Gründe, ein FORVM-Leser zu werden

Mediale Öffentlichkeit besteht in Österreich zum überwiegenden Teil darin, Nachrichten und Vorurteile dermaßen zu vebinden, daß das Vor-gerichtete nachrichtlich selbst-verständlich wird. Daß die massenmediale Fast-Food-Ausgabe bis dato nicht zur allumfassenden intellektuellen Anorexie geführt hat, verdankt sich dem notorischen Querdenken einer wenngleich minoritären aufgeklärten Intelligenz.
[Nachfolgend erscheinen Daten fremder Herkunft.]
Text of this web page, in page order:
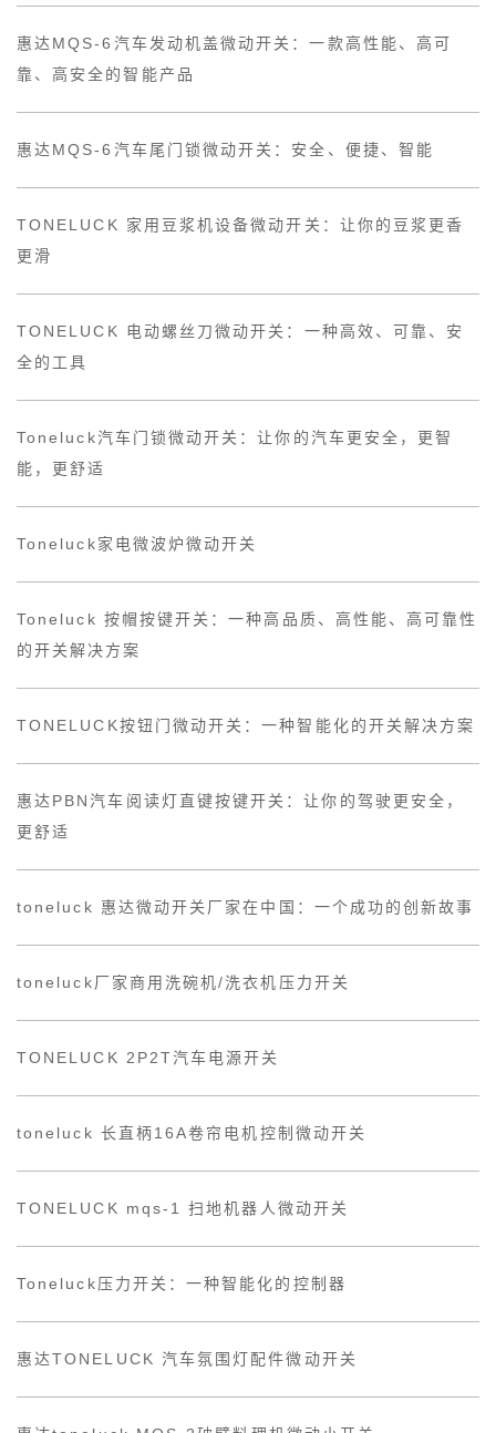
惠达MQS-6汽车发动机盖微动开关：一款高性能、高可
靠、高安全的智能产品
惠达MQS-6汽车尾门锁微动开关：安全、便捷、智能
TONELUCK 家用豆浆机设备微动开关：让你的豆浆更香
更滑
TONELUCK 电动螺丝刀微动开关：一种高效、可靠、安
全的工具
Toneluck汽车门锁微动开关：让你的汽车更安全，更智
能，更舒适
Toneluck家电微波炉微动开关
Toneluck 按帽按键开关：一种高品质、高性能、高可靠性
的开关解决方案
TONELUCK按钮门微动开关：一种智能化的开关解决方案
惠达PBN汽车阅读灯直键按键开关：让你的驾驶更安全，
更舒适
toneluck 惠达微动开关厂家在中国：一个成功的创新故事
toneluck厂家商用洗碗机/洗衣机压力开关
TONELUCK 2P2T汽车电源开关
toneluck 长直柄16A卷帘电机控制微动开关
TONELUCK mqs-1 扫地机器人微动开关
Toneluck压力开关：一种智能化的控制器
惠达TONELUCK 汽车氛围灯配件微动开关
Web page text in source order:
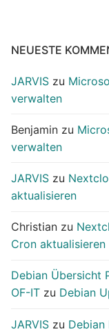
NEUESTE
JARVIS zu
verwalten
Benjamin zu
verwalten
JARVIS zu
aktualisieren
Christian zu
Cron aktualisieren
Debian Übersicht
OF-IT zu Debian
JARVIS zu Debian
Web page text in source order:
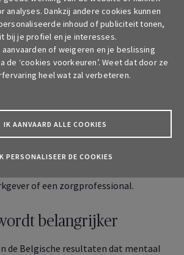
voor iedereen. Via een korte
tool naar drie overkoepelende
aan het algemene mentale
minder dan tien minuten. Na afloop
een persoonlijk rapport met een
en suggesties om gericht bij te
diagnose en vervangt geen
maar wil mensen wel helpen om hun
te begrijpen en sneller het
of een zorgprofessional.
belangrijker
de Belgische resultaten dat mentaal
analyses. Dankzij andere cookies kunnen
inhoud of publiciteit tonen,
bij je profiel en je interesses.
of weigeren en je beslissing
de ‘cookies voorkeuren’. Weet dat door ze
heel wat zal verbeteren.
IK AANVAARD ALLE COOKIES
PERSONALISEER DE COOKIES
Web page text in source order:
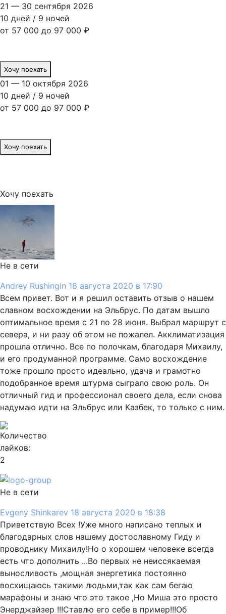
21 — 30 сентября 2026
10 дней / 9 ночей
от 57 000 до 97 000 ₽
Хочу поехать
01 — 10 октября 2026
10 дней / 9 ночей
от 57 000 до 97 000 ₽
Хочу поехать
Хочу поехать
Не в сети
Andrey Rushingin 18 августа 2020 в 17:90
Всем привет. Вот и я решил оставить отзыв о нашем
славном восхождении на Эльбрус. По датам вышло
оптимальное время с 21 по 28 июня. Выбрал маршрут с
севера, и ни разу об этом не пожалел. Акклиматизация
прошла отлично. Все по полочкам, благодаря Михаилу,
и его продуманной программе. Само восхождение
тоже прошло просто идеально, удача и грамотно
подобранное время штурма сыграло свою роль. Он
отличный гид и профессионал своего дела, если снова
надумаю идти на Эльбрус или Казбек, то только с ним.
2
Не в сети
Evgeny Shinkarev 18 августа 2020 в 18:38
Приветствую Всех !Уже много написано теплых и
благодарных слов нашему достославному Гиду и
проводнику Михаилу!Но о хорошем человеке всегда
есть что дополнить ...Во первых не неиссякаемая
выносливость ,мощная энергетика постоянно
восхищаюсь такими людьми,так как сам бегаю
марафоны и знаю что это такое ,Но Миша это просто
Энерджайзер !!!Ставлю его себе в пример!!!Об
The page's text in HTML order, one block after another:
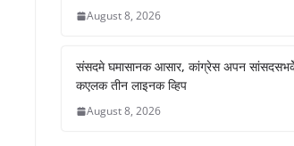
August 8, 2026
संसदमे घमासानक आसार, कांग्रेस अपन
कएलक तीन लाइनक व्हिप
August 8, 2026

Da gesellschaftliche Diskurse über das kollektiv Verdrängte, das unterbewußt Bedrohliche sowie das vergessen Gemachte aber notwendig Kopfarbeit und nicht Muße in Aussicht stellen, liegen sie zur Kultur sowohl des bildungsbürgerlichen Feuilletons als auch des geifernden Boulevards quer. Wie prekär sich die Arbeit journalistischer Aufklärung anläßt, zeigt nicht zuletzt der erinnernde Blick auf eingestellte Zeitschriften-Projekte wie H. Irnbergers „Extrablatt“. Kontinuität findet die Geschichte der aufgeklärten Öffentlichkeit hingegen im von Gerhard Oberschlick seit 1986 herausgegebenen FORVM, das bezeichnenderweise „kulturelle Freiheit, politische Gleichheit und solidarische Arbeit“ und eben nicht bildungsbürgerliche „Brüderlichkeit“ im Untertitel führt. Dies scheint umso merkwürdiger, als das FORVM 1954 vom profilierten „kalten Krieger" Friedrich Torberg begründet und als „Monatsheft für kulturelle Freiheit“ 1954-1964 von der CIA finanziert wurde. Nachdem die CIA die ideologische Infiltration der kritischen europäischen Intellektuellen 1964 eingestellt hatte, übernahm 1966 Günther Nenning die nunmehr NEUES FORVM betitelte Zeitschrift, um daraus ein Forum der Neuen Linken unter Mitarbeit von N. Chomsky, J. P. Sartre, H. Marcuse, E. Bloch, A. Schaff u. a. zu gestalten. Unter anderem war es das NEUE FORVM, welches das Volksbegehren zur Auflösung des österreichischen Bundesheeres initiierte. In der Folge spiegelte sich der gesellschaftliche Bedeutungsverlust der kritischen Intelligenz aber auch im NEUEN FORVM wider. Die nach eine Phase bemühter politischer (Op)Positionsbestimmungen von Günther Nenning abrupt herbeigeführte Wende hin zum „ökologischen Fundamentalismus“ zu Beginn der 1980er Jahre führte nicht nur ins politische, sondern auch ins betriebswirtschaftliche „Aus“: binnen zwei Jahren sank die Abonnentenzahl um 94%. 1986 übernahm der langjährige Verlagsleiter Gerhard Oberschlick das FORVM mit der Folge, daß zwischenzeitig die Abonnentenzahl bei einer Gesamtauflage von 23.500 auf 17.000 wiederum angewachsen ist.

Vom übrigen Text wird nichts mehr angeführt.